New Mexico’s First Protestant Church

On Saturday, May 21, 1853, Baptist missionaries in Santa Fe began construction of the first Protestant church in New Mexico, located on the corner of what is now Grant and Griffin Street. The Reverend Henry W. Reed and the Reverend L. Smith officiated.

May 21 illustration

Henry Reed had arrived in Santa Fe in Summer 1846 and opened a school. Smith arrived several years later. They seem to have been focused on converting New Mexicans to Protestantism rather than serving the Anglo population. In 1851, Reade reported to his constituency back East that he’d been in Taos to share information about his Baptist school curriculum with Padre Martinez and had attended the Catholic services there. He disapprovingly described the mass as “not above a whisper and in Latin.”

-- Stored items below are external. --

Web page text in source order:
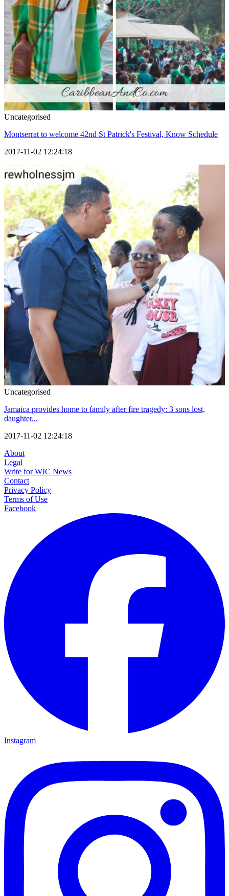
Uncategorised
Montserrat to welcome 42nd St Patrick's Festival, Know Schedule
2017-11-02 12:24:18
Uncategorised
Jamaica provides home to family after fire tragedy: 3 sons lost,
daughter...
2017-11-02 12:24:18
About
Legal
Write for WIC News
Contact
Privacy Policy
Terms of Use
Facebook
Instagram
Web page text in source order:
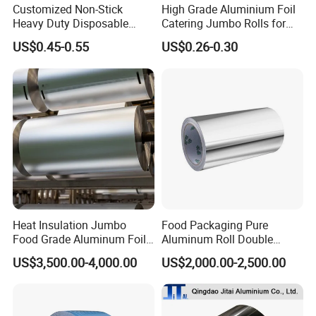
Customized Non-Stick
Heavy Duty Disposable
Recycled Food Wrapping
Packing Catering Household
Kitchen Factory Supply
Foodservice Wholesale Roll
Aluminum Foil
US$0.45-0.55
High Grade Aluminium Foil
Catering Jumbo Rolls for
Restaurant Hotel
US$0.26-0.30
Heat Insulation Jumbo
Food Grade Aluminum Foil
for Automotive Heat
Insulation Pads
US$3,500.00-4,000.00
Food Packaging Pure
Aluminum Roll Double
Single Bright 1070 1100
1235 3003 H16 H18 H19
Kitchen Utensils 1100 H18
1235 O Al Aluminium Foil
US$2,000.00-2,500.00

The Baptist church services in Santa Fe were apparently in Spanish and English. At the cornerstone-laying ceremony on May 21, Reverend Smith spoke in Spanish and Reverend Read in English. This bilinqual approach doesn’t seem to have been enough to attract a large congregation. The adobe brick building was sold to the Presbyterians in 1866, at the end of the Civil War.

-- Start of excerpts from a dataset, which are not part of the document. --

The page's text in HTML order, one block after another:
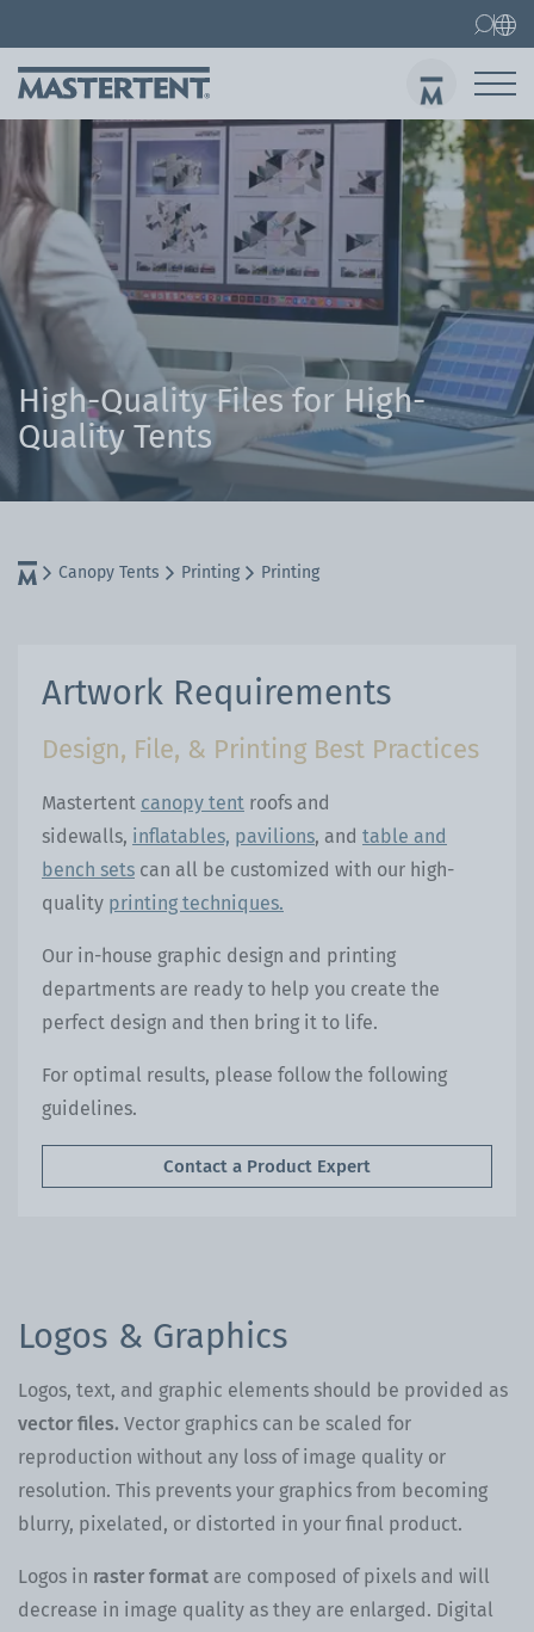
High-Quality Files for High-
Quality Tents
Canopy Tents Printing Printing
Artwork Requirements
Design, File, & Printing Best Practices
Mastertent canopy tent roofs and
sidewalls, inflatables, pavilions, and table and
bench sets can all be customized with our high-
quality printing techniques.
Our in-house graphic design and printing
departments are ready to help you create the
perfect design and then bring it to life.
For optimal results, please follow the following
guidelines.
Contact a Product Expert
Logos & Graphics
Logos, text, and graphic elements should be provided as
vector files. Vector graphics can be scaled for
reproduction without any loss of image quality or
resolution. This prevents your graphics from becoming
blurry, pixelated, or distorted in your final product.
Logos in raster format are composed of pixels and will
decrease in image quality as they are enlarged. Digital
Contact FAQs
Canopy Tents
Canopy Tent 10x10 ft
Folding Furniture

The Presbyterians eventually pulled the adobe building down and replaced it in 1882 with a brick structure. That building was replaced in 1939 with a Pueblo Revival building designed by John Gaw Meem, which is still in use today.

Sources: Thomas Harwood, The History of New Mexico Spanish and English Missions of the Methodist Episcopal Church, 1850 to 1910, Vol. I. Albuquerque: El Abogado Press, 1908; E. A. Mares, ed., Padre Martinez: New Perspectives From Taos, Taos: Millicent Rogers Museum, 1988; Ralph Emerson Twitchell, The Leading Facts of New Mexican History, Vol. II. Cedar Rapids: The Torch Press, 1912.